Give again, word for word, the lines below that run from the line with "Fresh fruits and unlimited coffee everyday at" through the line with "As a new WordPress". Drop the pictures.

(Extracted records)
☆ ☆ ☆ ☆ ☆ ☆ ☆

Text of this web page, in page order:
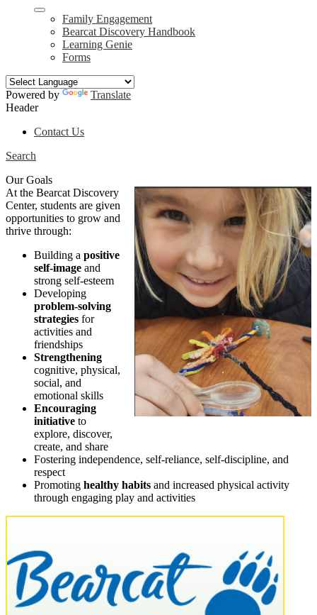
Family Engagement
Bearcat Discovery Handbook
Learning Genie
Forms
Powered by
Translate
Header
Contact Us
Search
Our Goals
At the Bearcat Discovery
Center, students are given
opportunities to grow and
thrive through:
Building a positive
self-image and
strong self-esteem
Developing
problem-solving
strategies for
activities and
friendships
Strengthening
cognitive, physical,
social, and
emotional skills
Encouraging
initiative to
explore, discover,
create, and share
Fostering independence, self-reliance, self-discipline, and
respect
Promoting healthy habits and increased physical activity
through engaging play and activities
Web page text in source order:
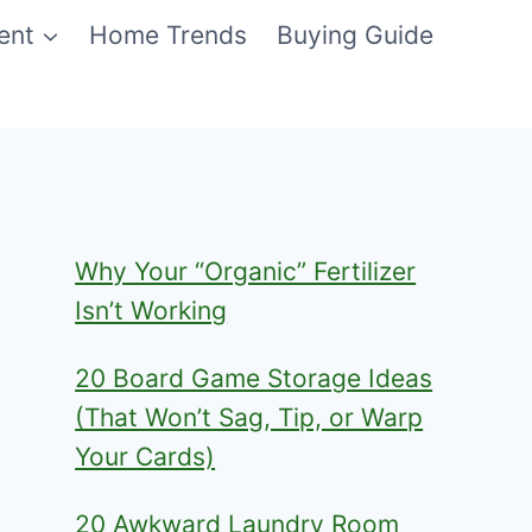
Home Trends Buying Guide
Why Your “Organic” Fertilizer
Isn’t Working
20 Board Game Storage Ideas
(That Won’t Sag, Tip, or Warp
Your Cards)
20 Awkward Laundry Room
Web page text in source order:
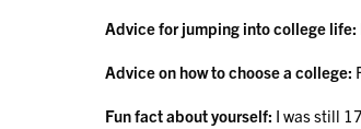
Advice for jumping into college life:
Advice on how to choose a college:
Fun fact about yourself: I was still
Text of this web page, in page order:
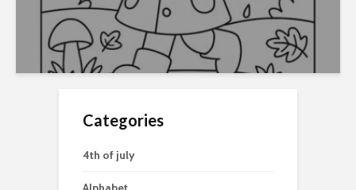
Categories
4th of july
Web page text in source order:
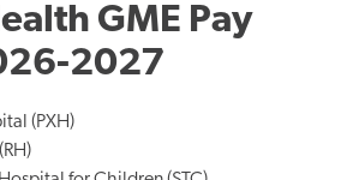
GME Pay
2027
(PXH)
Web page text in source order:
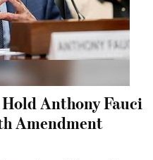
Anthony Fauci
Amendment
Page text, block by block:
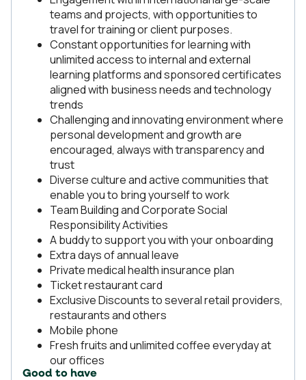
teams and projects, with opportunities to
travel for training or client purposes.
Constant opportunities for learning with
unlimited access to internal and external
learning platforms and sponsored certificates
aligned with business needs and technology
trends
Challenging and innovating environment where
personal development and growth are
encouraged, always with transparency and
trust
Diverse culture and active communities that
enable you to bring yourself to work
Team Building and Corporate Social
Responsibility Activities
A buddy to support you with your onboarding
Extra days of annual leave
Private medical health insurance plan
Ticket restaurant card
Exclusive Discounts to several retail providers,
restaurants and others
Mobile phone
Fresh fruits and unlimited coffee everyday at
our offices
Good to have
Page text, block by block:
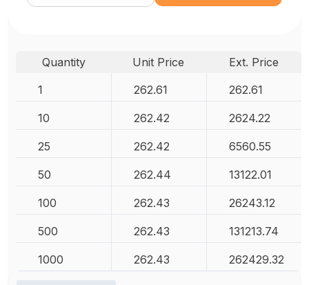
Quantity Unit Price
Ext. Price
1
262.61 262.61
10 262.42 2624.22
25 262.42 6560.55
50 262.44 13122.01
100 262.43 26243.12
500 262.43 131213.74
1000 262.43 262429.32
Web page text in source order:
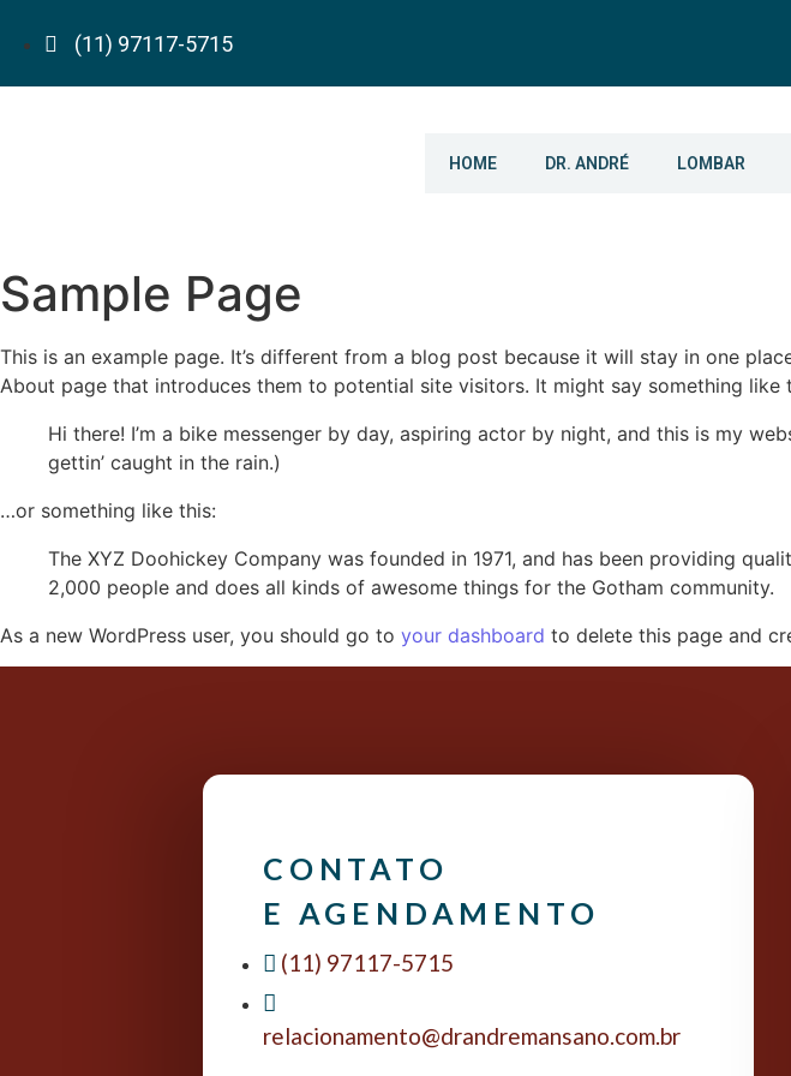
(11) 97117-5715
HOME DR. ANDRÉ LOMBAR
Sample Page
This is an example page. It’s different from a blog post because it will stay in one
About page that introduces them to potential site visitors. It might say something like
Hi there! I’m a bike messenger by day, aspiring actor by night, and this is my
gettin’ caught in the rain.)
…or something like this:
The XYZ Doohickey Company was founded in 1971, and has been providing
2,000 people and does all kinds of awesome things for the Gotham community.
As a new WordPress user, you should go to your dashboard to delete this page and
CONTATO
E AGENDAMENTO
(11) 97117-5715
relacionamento@drandremansano.com.br
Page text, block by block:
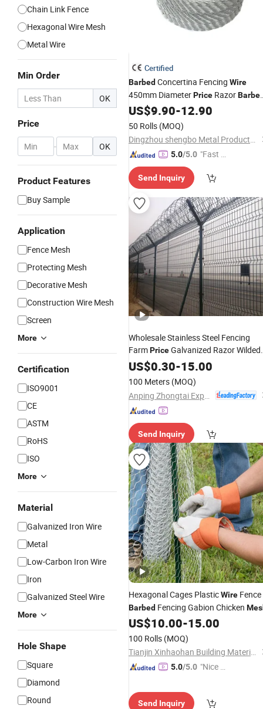
Chain Link Fence
Hexagonal Wire Mesh
Metal Wire
Min Order
OK
Price
- OK
Product Features
Buy Sample
Application
Fence Mesh
Protecting Mesh
Decorative Mesh
Construction Wire Mesh
Screen
More
Certification
ISO9001
CE
ASTM
RoHS
ISO
More
Material
Galvanized Iron Wire
Metal
Low-Carbon Iron Wire
Iron
Galvanized Steel Wire
More
Hole Shape
Square
Diamond
Round
Certified
Barbed Concertina Fencing Wire
450mm DiameterPrice Razor
WireMesh
US$9.90-12.90
50 Rolls (MOQ)
Dingzhou shengbo Metal Products Co., Ltd.
5.0/5.0 "Fast D
Send Inquiry
Wholesale Stainless Steel Fencing
FarmPriceGalvanized Razor Wilded
RazorWire Barbed Mesh
US$0.30-15.00
100 Meters (MOQ)
Send Inquiry
Hexagonal Cages PlasticWire Fence
Barbed Fencing Gabion Chicken
US$10.00-15.00
100 Rolls (MOQ)
Tianjin Xinhaohan Building Materials Technology Co., Ltd.
5.0/5.0 "Nice S
Send Inquiry
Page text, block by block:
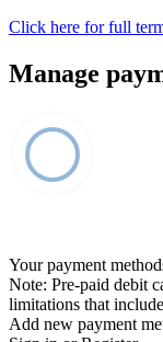
Click here for full
Manage
Your payment
Note: Pre-paid debit
limitations that
Add new payment

☆ ☆ ☆ ☆ ☆ ☆ ☆

### SOLUTION FOR THIS TASK
Fresh fruits and unlimited coffee everyday at
our offices
Good to have
Page text, block by block:
Quantity Unit Price
Ext. Price
1
262.61 262.61
10 262.42 2624.22
25 262.42 6560.55
50 262.44 13122.01
100 262.43 26243.12
500 262.43 131213.74
1000 262.43 262429.32
Web page text in source order:
(11) 97117-5715
HOME DR. ANDRÉ LOMBAR
Sample Page
This is an example page. It’s different from a blog post because it will stay in one
About page that introduces them to potential site visitors. It might say something like
Hi there! I’m a bike messenger by day, aspiring actor by night, and this is my
gettin’ caught in the rain.)
…or something like this:
The XYZ Doohickey Company was founded in 1971, and has been providing
2,000 people and does all kinds of awesome things for the Gotham community.
As a new WordPress user, you should go to your dashboard to delete this page and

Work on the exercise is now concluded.